Records excerpted from a collection:

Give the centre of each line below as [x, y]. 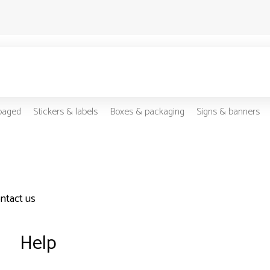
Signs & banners [228, 112]
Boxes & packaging [147, 112]
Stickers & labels [65, 112]
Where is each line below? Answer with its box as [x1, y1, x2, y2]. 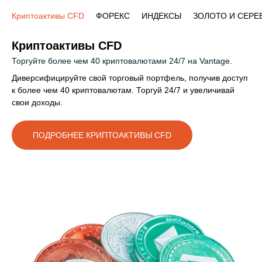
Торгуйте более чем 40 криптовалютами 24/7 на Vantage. [12, 56, 232, 66]
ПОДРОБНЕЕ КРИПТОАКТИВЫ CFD [33, 130, 171, 140]
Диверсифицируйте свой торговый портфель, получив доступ [12, 73, 248, 83]
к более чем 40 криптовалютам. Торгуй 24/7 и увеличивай [12, 85, 235, 95]
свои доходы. [12, 98, 63, 108]
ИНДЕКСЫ [142, 11, 181, 21]
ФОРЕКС [96, 11, 130, 21]
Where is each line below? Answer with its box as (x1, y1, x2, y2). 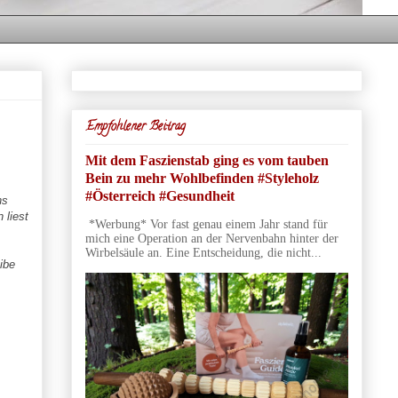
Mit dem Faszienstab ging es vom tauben (84, 151, 329, 169)
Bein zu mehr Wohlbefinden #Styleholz (84, 169, 319, 187)
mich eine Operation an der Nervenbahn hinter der (84, 231, 338, 245)
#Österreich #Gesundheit (84, 187, 235, 204)
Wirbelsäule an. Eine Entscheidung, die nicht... (84, 245, 322, 259)
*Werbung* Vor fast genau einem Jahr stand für (84, 217, 328, 231)
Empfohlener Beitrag (84, 117, 186, 137)
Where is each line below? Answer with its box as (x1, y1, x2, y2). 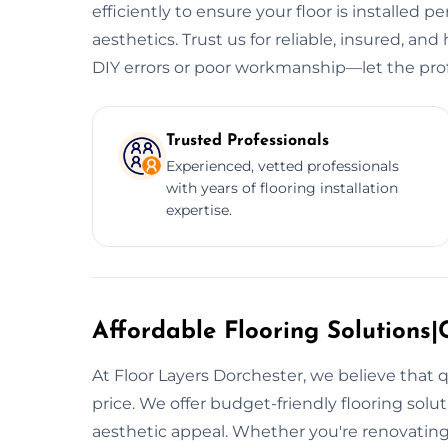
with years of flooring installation (166, 178, 398, 197)
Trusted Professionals (166, 132, 329, 149)
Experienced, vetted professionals (166, 156, 399, 175)
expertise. (166, 200, 232, 219)
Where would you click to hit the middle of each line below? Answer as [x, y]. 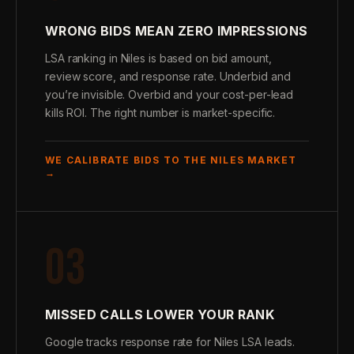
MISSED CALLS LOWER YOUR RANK [160, 314]
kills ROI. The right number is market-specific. [160, 113]
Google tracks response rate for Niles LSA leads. [170, 342]
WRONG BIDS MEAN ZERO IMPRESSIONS [177, 31]
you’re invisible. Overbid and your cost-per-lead [169, 94]
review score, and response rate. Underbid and [168, 76]
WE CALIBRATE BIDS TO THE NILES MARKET [171, 160]
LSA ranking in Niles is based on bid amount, [158, 58]
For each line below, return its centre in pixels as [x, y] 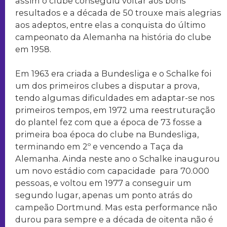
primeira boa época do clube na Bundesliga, [107, 134]
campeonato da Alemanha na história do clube [113, 37]
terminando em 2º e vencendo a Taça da [99, 146]
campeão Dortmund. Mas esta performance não [116, 207]
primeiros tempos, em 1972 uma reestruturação [115, 110]
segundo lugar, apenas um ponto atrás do [104, 195]
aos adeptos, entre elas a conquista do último [110, 25]
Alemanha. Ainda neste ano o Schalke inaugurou [118, 158]
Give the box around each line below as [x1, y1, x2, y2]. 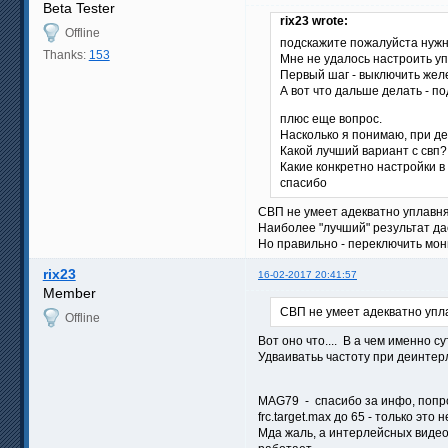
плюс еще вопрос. [280, 112, 382, 127]
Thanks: [42, 48, 89, 63]
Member [42, 285, 96, 302]
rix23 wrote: [280, 14, 348, 29]
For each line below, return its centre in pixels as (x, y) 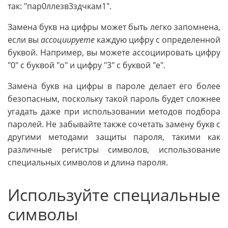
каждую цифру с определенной (158, 40)
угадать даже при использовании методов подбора (114, 112)
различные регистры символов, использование (114, 150)
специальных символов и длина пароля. (88, 163)
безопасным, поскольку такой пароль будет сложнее (114, 99)
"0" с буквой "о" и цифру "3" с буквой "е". (87, 65)
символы (43, 214)
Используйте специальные (114, 195)
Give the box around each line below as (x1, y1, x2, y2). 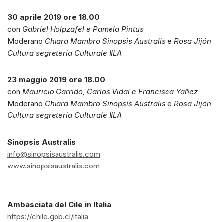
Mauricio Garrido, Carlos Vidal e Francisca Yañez (22, 87, 198, 97)
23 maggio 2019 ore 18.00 (7, 75, 105, 85)
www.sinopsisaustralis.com (7, 161, 100, 171)
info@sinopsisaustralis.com (7, 149, 100, 159)
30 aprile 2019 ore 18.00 (7, 12, 100, 22)
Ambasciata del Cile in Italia (7, 200, 111, 210)
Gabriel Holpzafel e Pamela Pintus (22, 24, 144, 34)
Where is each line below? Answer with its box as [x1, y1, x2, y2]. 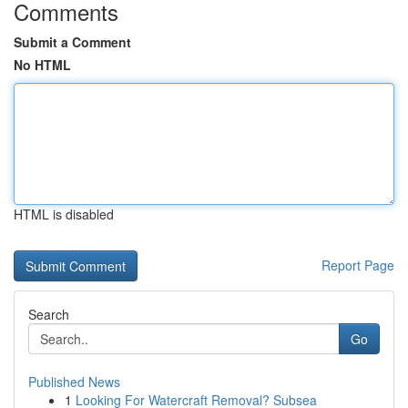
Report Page [321, 256, 394, 274]
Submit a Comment [14, 33, 131, 51]
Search [28, 305, 69, 323]
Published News [28, 372, 120, 391]
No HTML [14, 56, 71, 74]
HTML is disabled [14, 205, 114, 223]
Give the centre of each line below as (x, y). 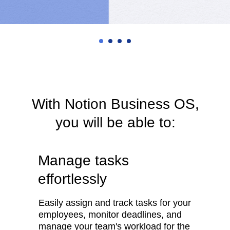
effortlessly (72, 179)
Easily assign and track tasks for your (115, 203)
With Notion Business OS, (115, 104)
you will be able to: (115, 122)
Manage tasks (83, 160)
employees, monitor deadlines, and (110, 215)
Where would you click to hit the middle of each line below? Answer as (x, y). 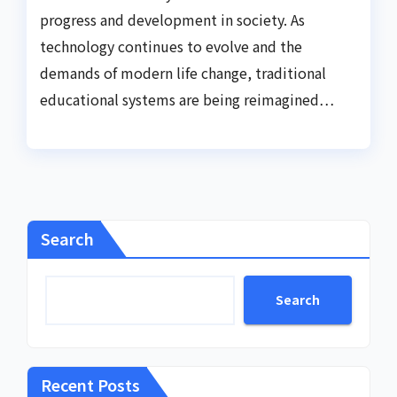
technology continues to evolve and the (171, 47)
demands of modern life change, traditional (183, 73)
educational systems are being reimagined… (187, 100)
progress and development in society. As (172, 20)
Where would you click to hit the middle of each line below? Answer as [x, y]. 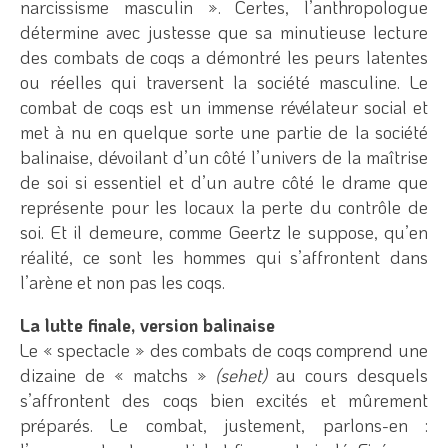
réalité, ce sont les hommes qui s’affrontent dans [224, 256]
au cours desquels [347, 374]
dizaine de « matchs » [118, 374]
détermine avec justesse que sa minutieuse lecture [224, 31]
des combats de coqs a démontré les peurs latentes [224, 56]
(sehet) [241, 374]
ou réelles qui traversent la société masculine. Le [224, 81]
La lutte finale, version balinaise [147, 324]
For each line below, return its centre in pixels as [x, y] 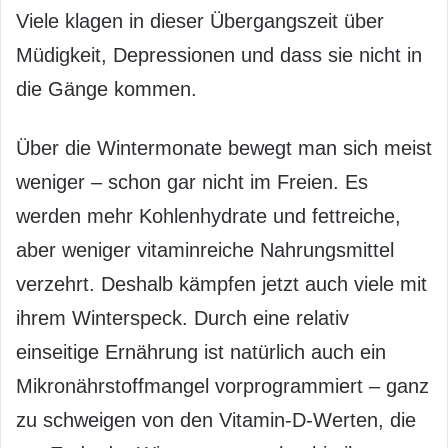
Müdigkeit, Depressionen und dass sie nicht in [219, 55]
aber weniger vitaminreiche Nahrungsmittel [205, 250]
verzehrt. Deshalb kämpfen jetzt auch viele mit [221, 284]
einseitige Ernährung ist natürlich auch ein [201, 352]
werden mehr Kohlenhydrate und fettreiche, [208, 216]
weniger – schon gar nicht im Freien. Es [192, 182]
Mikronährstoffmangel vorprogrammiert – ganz [222, 386]
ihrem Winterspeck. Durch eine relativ [182, 318]
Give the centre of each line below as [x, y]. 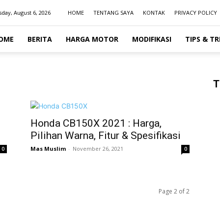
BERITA [40, 39]
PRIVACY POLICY [196, 13]
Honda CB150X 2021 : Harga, [96, 123]
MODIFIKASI [152, 39]
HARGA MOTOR [92, 39]
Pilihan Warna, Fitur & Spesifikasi [106, 136]
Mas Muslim [48, 149]
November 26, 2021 [98, 149]
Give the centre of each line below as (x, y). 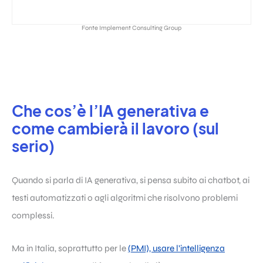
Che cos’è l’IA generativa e (110, 111)
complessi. (33, 215)
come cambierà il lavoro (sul (115, 129)
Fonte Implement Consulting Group (131, 28)
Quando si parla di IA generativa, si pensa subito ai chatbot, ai (131, 180)
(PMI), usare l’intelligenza (176, 248)
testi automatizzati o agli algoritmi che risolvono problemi (125, 198)
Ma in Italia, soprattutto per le (70, 248)
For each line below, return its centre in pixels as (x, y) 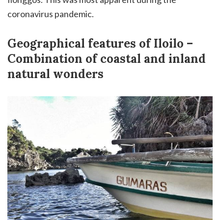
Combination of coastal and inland (107, 58)
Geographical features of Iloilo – (100, 43)
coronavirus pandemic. (51, 14)
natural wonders (55, 74)
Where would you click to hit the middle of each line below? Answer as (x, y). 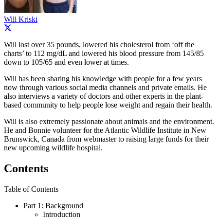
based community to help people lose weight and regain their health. (108, 105)
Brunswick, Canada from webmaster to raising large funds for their (106, 139)
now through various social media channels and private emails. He (105, 88)
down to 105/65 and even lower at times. (66, 62)
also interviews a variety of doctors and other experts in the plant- (104, 96)
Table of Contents (31, 189)
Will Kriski (21, 19)
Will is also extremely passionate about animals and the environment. (109, 122)
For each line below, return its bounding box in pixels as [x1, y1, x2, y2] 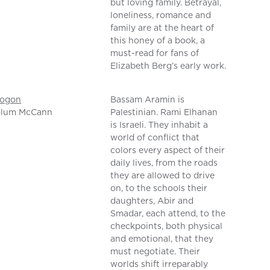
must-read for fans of [110, 47, 199, 60]
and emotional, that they [110, 233, 214, 245]
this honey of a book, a [110, 34, 206, 47]
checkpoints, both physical [110, 220, 223, 233]
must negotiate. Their [110, 245, 201, 258]
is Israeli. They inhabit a [110, 119, 209, 131]
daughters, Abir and [110, 195, 194, 207]
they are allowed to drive [110, 169, 215, 182]
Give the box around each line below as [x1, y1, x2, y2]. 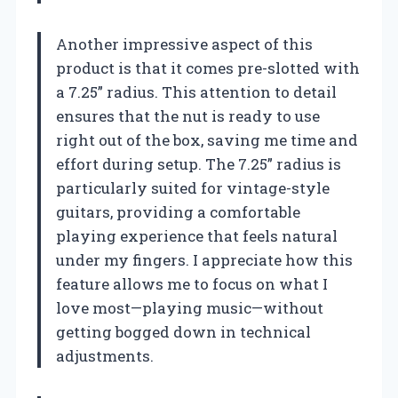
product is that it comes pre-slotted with [56, 57, 360, 78]
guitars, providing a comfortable [56, 201, 300, 222]
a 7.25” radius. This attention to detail [56, 81, 337, 102]
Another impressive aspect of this [56, 33, 313, 54]
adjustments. [56, 345, 154, 366]
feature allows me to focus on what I [56, 273, 328, 294]
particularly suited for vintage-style [56, 177, 330, 198]
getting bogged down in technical [56, 321, 311, 342]
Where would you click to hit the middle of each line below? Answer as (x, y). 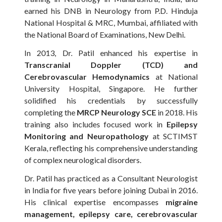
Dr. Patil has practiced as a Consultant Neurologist (111, 178)
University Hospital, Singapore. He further (111, 89)
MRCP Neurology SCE (116, 112)
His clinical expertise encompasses (95, 202)
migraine (182, 202)
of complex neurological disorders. (83, 160)
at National (174, 77)
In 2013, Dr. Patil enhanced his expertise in (111, 53)
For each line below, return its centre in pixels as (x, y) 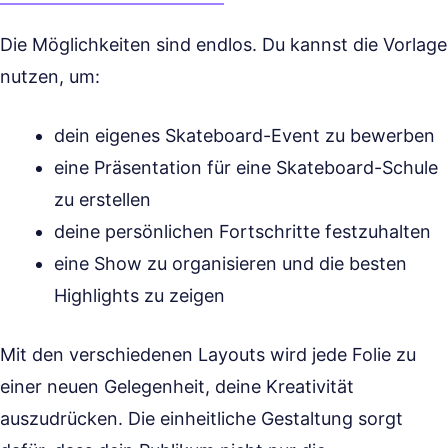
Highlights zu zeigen (139, 295)
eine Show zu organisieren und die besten (230, 263)
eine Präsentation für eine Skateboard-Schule (246, 167)
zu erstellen (102, 199)
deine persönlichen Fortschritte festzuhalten (242, 231)
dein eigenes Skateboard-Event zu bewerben (244, 135)
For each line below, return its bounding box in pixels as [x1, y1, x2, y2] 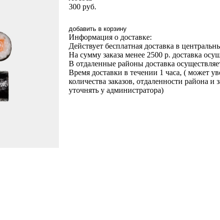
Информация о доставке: [68, 33, 152, 41]
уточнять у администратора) [68, 86, 164, 94]
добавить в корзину [68, 25, 127, 32]
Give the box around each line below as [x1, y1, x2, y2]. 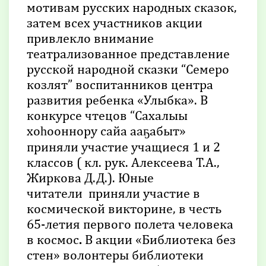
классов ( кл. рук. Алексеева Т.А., [27, 154, 220, 170]
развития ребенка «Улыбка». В [27, 91, 208, 107]
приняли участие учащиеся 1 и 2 [27, 138, 220, 154]
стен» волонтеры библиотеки [27, 246, 204, 262]
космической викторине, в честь [27, 200, 221, 216]
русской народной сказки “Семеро [27, 61, 229, 77]
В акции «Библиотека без [85, 231, 236, 247]
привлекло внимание [27, 30, 154, 46]
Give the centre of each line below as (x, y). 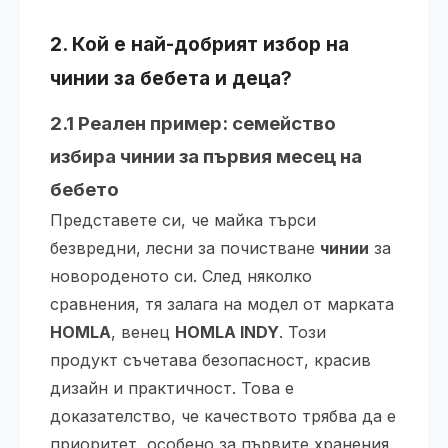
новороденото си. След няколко (181, 276)
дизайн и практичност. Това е (172, 388)
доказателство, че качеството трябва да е (223, 416)
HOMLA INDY (227, 332)
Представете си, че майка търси (183, 220)
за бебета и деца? (200, 78)
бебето (84, 189)
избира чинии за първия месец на (206, 156)
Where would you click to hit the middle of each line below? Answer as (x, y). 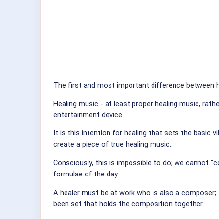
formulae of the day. (86, 174)
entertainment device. (88, 115)
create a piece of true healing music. (112, 144)
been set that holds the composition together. (129, 204)
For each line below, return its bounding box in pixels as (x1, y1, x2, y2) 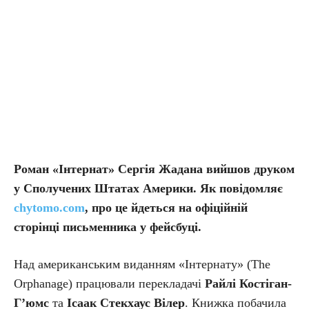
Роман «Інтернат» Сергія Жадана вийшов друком (14, 162, 295, 176)
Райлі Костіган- (205, 277, 292, 290)
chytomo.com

**EXERCISE GOAL**
Using the data above, output the line that has "terminando em 2º", the line that has "каждую цифру с определенной (158, 40)", and whatever lines fall between, each exactly as it stands and without pictures.

**TASK SOLUTION**
terminando em 2º e vencendo a Taça da [99, 146]
campeão Dortmund. Mas esta performance não [116, 207]
primeiros tempos, em 1972 uma reestruturação [115, 110]
segundo lugar, apenas um ponto atrás do [104, 195]
aos adeptos, entre elas a conquista do último [110, 25]
Alemanha. Ainda neste ano o Schalke inaugurou [118, 158]
Give the box around each line below as [x1, y1, x2, y2]. 
плюс еще вопрос. [280, 112, 382, 127]
Thanks: [42, 48, 89, 63]
Member [42, 285, 96, 302]
rix23 wrote: [280, 14, 348, 29]
For each line below, return its centre in pixels as (x, y) 
каждую цифру с определенной (158, 40)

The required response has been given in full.